There is considerable evidence that ACE inhibitor therapy will improve hemodynamics, reduce symptoms, increase exercise performance, and prolong life in heart failure patients. In addition, ACE inhibitor therapy reduces the number of hospitalizations in patients with decreased ejection fractions, even if these patients are asymptomatic.8-12 However, enalapril, ramipril and captopril are the only ACE inhibitors to date to show a statistically significant survival benefit in patients with symptomatic heart failure.1,11,12

Enalapril has been shown to reduce mortality in patients with mild to moderate8 and severe9 heart failure. In the SOLVD treatment trial, enalapril in doses of 2.5mg twice daily titrated to 10mg twice daily decreased the overall mortality by 16% when compared to placebo.8 In addition there was a 26% reduction in the combined endpoint of death or hospitalization for heart failure. SOLVD was a four-year trial that enrolled 2569 patients in NYHA class II and III heart failure with the majority (57 %) of the patients in NYHA class II failure. In this trial the majority of the survival benefit resulted from slowing progression of the congestive heart failure (CHF) as there was little effect on sudden death.

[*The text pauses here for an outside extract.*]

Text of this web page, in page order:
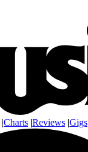
|Charts |Reviews |Gigs

The CONSENSUS I9 trial evaluated the survival benefit of enalapril in 253 patients in Class IV heart failure randomized to either placebo or enalapril 2.5 mg twice daily titrated up to 20mg twice daily if tolerated. This trial was discontinued early by the ethics committee because of the benefit of therapy seen early in the trial. There was a mortality reduction of 40% at 6 months and 27% at 12 months when compared to placebo (absolute mortality 52% for placebo, 36% for enalapril). Hypotension occurred in 12% of the patients that were started on 8mg twice daily dosing. When the initial dose was reduced to 2.5mg twice daily, the incidence of hypotension was reduced to less than 3 % .

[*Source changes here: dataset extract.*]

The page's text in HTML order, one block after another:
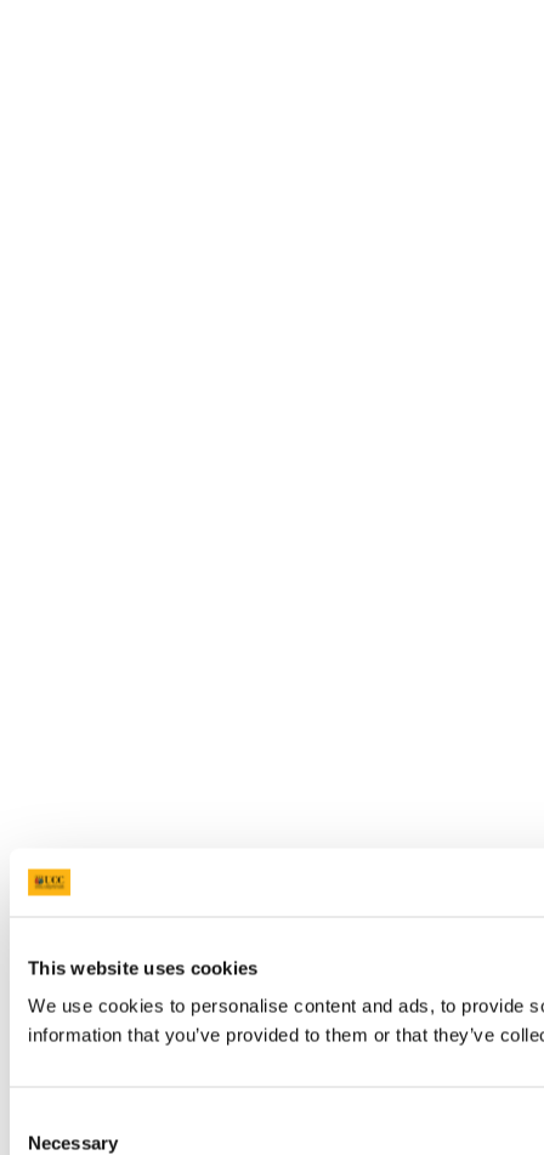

The V-HEFT II trial10 enrolled 804 patients in NYHA classes II and III heart failure and compared enalapril titrated to 10mg twice daily with the combination of hydralazine 75mg and isosorbide dinitrate 40mg four times daily used in the V-HEFT I trial. The mortality at two years was 25% in the hydralazine/isosorbide group and 18% in the enalapril group, a mortality reduction of 28 %, favoring enalapril.

The SOLVD prevention trial13 evaluated the effect of enalapril on survival and the secondary endpoints of CHF development or hospitalization in 4228 NYHA Class I patients with ejection fractions of < 35 %. Patients were randomly assigned to receive either placebo or enalapril at doses of 2.5 to 10mg twice a day. Follow up averaged slightly over 37 months. There was an 8 % reduction in mortality over the duration of the trial which was not significant. However, there was a 29 % reduction in the combined endpoints of the development of heart failure or death in the treatment group. In addition the enalapril group had a 36 % reduction in the first hospitalization for the treatment of heart failure (434 in the enalapril group vs. 518 in the placebo group).

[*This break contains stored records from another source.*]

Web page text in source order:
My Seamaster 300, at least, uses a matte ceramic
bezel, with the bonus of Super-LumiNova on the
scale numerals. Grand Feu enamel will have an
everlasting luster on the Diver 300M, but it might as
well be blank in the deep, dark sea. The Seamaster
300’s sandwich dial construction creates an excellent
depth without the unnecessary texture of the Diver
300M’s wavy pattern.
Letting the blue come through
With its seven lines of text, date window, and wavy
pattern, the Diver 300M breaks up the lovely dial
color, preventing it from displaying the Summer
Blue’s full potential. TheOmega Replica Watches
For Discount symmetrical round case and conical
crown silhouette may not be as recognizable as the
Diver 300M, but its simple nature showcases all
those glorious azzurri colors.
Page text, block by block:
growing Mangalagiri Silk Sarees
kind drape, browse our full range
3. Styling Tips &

Ramipril was compared to placebo in 2006 patients in a trial to evaluate mortality in patients who showed clinical evidence of heart failure after an acute myocardial infarction.12 Clinical evidence of heart failure was defined by radiographic evidence, presence of a third heart sound with persistent tachycardia, or ausculatory evidence of pulmonary edema. Patients received ramipril 2.5mg twice daily titrated to 8mg twice daily. Follow-up averaged 15 months. Mortality in the ramipril group was 17% compared to 23% in the placebo group, a risk reduction of 27% (p=0.002). In addition there was a 19% risk reduction for the initial outcome of either death, severe/resistant heart failure, myocardial infarction, or stroke in the ramipril group.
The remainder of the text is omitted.